- Material for the task:
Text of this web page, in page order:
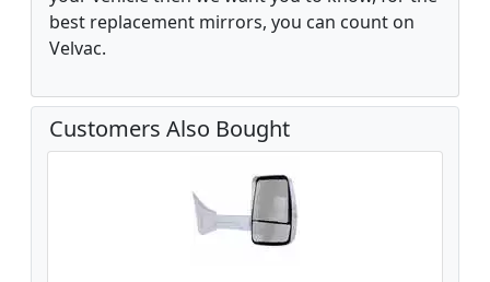
best replacement mirrors, you can count on
Velvac.
Customers Also Bought
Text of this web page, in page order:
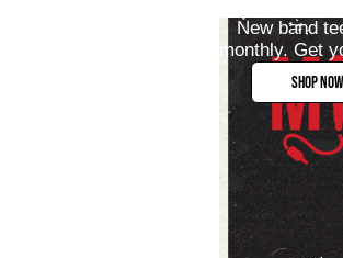
New band
monthly. Get
SHOP NOW
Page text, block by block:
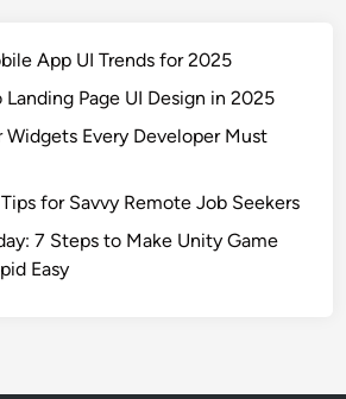
App UI Trends for 2025
Page UI Design in 2025
Widgets Every Developer Must
for Savvy Remote Job Seekers
7 Steps to Make Unity Game
Easy
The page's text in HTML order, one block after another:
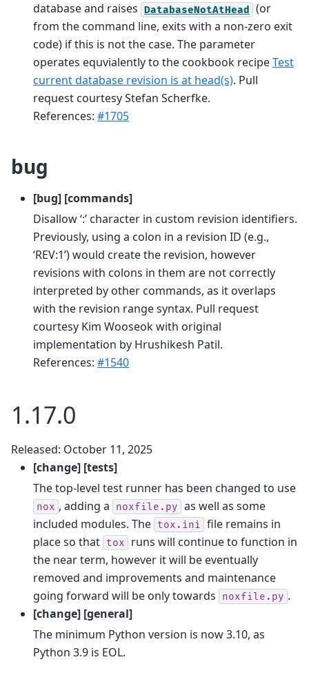
database and raises DatabaseNotAtHead (or
from the command line, exits with a non-zero exit
code) if this is not the case. The parameter
operates equvialently to the cookbook recipeTest
current database revision is at head(s). Pull
request courtesy Stefan Scherfke.
References: #1705
bug
[bug] [commands]
Disallow ‘:’ character in custom revision identifiers.
Previously, using a colon in a revision ID (e.g.,
‘REV:1’) would create the revision, however
revisions with colons in them are not correctly
interpreted by other commands, as it overlaps
with the revision range syntax. Pull request
courtesy Kim Wooseok with original
implementation by Hrushikesh Patil.
References: #1540
1.17.0
Released: October 11, 2025
[change] [tests]
The top-level test runner has been changed to use
nox , adding a noxfile.py as well as some
included modules. The tox.ini file remains in
place so that tox
runs will continue to function in
the near term, however it will be eventually
removed and improvements and maintenance
going forward will be only towards
noxfile.py .
[change] [general]
The minimum Python version is now 3.10, as
Python 3.9 is EOL.
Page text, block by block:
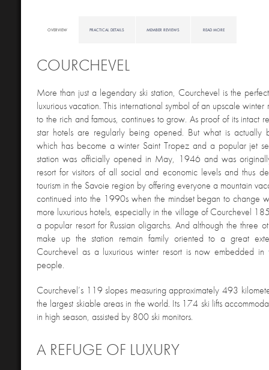
OVERVIEW PRACTICAL DETAILS MEMBER REVIEWS READ MORE
COURCHEVEL
More than just a legendary ski station, Courchevel is the
luxurious vacation. This international symbol of an upscale winter
to the rich and famous, continues to grow. As proof of its intact
star hotels are regularly being opened. But what is actually
which has become a winter Saint Tropez and a popular jet
station was officially opened in May, 1946 and was
resort for visitors of all social and economic levels and thus
tourism in the Savoie region by offering everyone a mountain
continued into the 1990s when the mindset began to change
more luxurious hotels, especially in the village of Courchevel
a popular resort for Russian oligarchs. And although the three
make up the station remain family oriented to a great
Courchevel as a luxurious winter resort is now embedded in
people.
Courchevel’s 119 slopes measuring approximately 493
the largest skiable areas in the world. Its 174 ski lifts
in high season, assisted by 800 ski monitors.
A REFUGE OF LUXURY

- The task:
Everything from the first line of the records through the line containing "runs will continue to function in" should be repeated exactly, with the pictures left out.

- Result of the task:
Text of this web page, in page order:
best replacement mirrors, you can count on
Velvac.
Customers Also Bought
Text of this web page, in page order:
New band
monthly. Get
SHOP NOW
Page text, block by block:
App UI Trends for 2025
Page UI Design in 2025
Widgets Every Developer Must
for Savvy Remote Job Seekers
7 Steps to Make Unity Game
Easy
The page's text in HTML order, one block after another:
database and raises DatabaseNotAtHead (or
from the command line, exits with a non-zero exit
code) if this is not the case. The parameter
operates equvialently to the cookbook recipeTest
current database revision is at head(s). Pull
request courtesy Stefan Scherfke.
References: #1705
bug
[bug] [commands]
Disallow ‘:’ character in custom revision identifiers.
Previously, using a colon in a revision ID (e.g.,
‘REV:1’) would create the revision, however
revisions with colons in them are not correctly
interpreted by other commands, as it overlaps
with the revision range syntax. Pull request
courtesy Kim Wooseok with original
implementation by Hrushikesh Patil.
References: #1540
1.17.0
Released: October 11, 2025
[change] [tests]
The top-level test runner has been changed to use
nox , adding a noxfile.py as well as some
included modules. The tox.ini file remains in
place so that tox
runs will continue to function in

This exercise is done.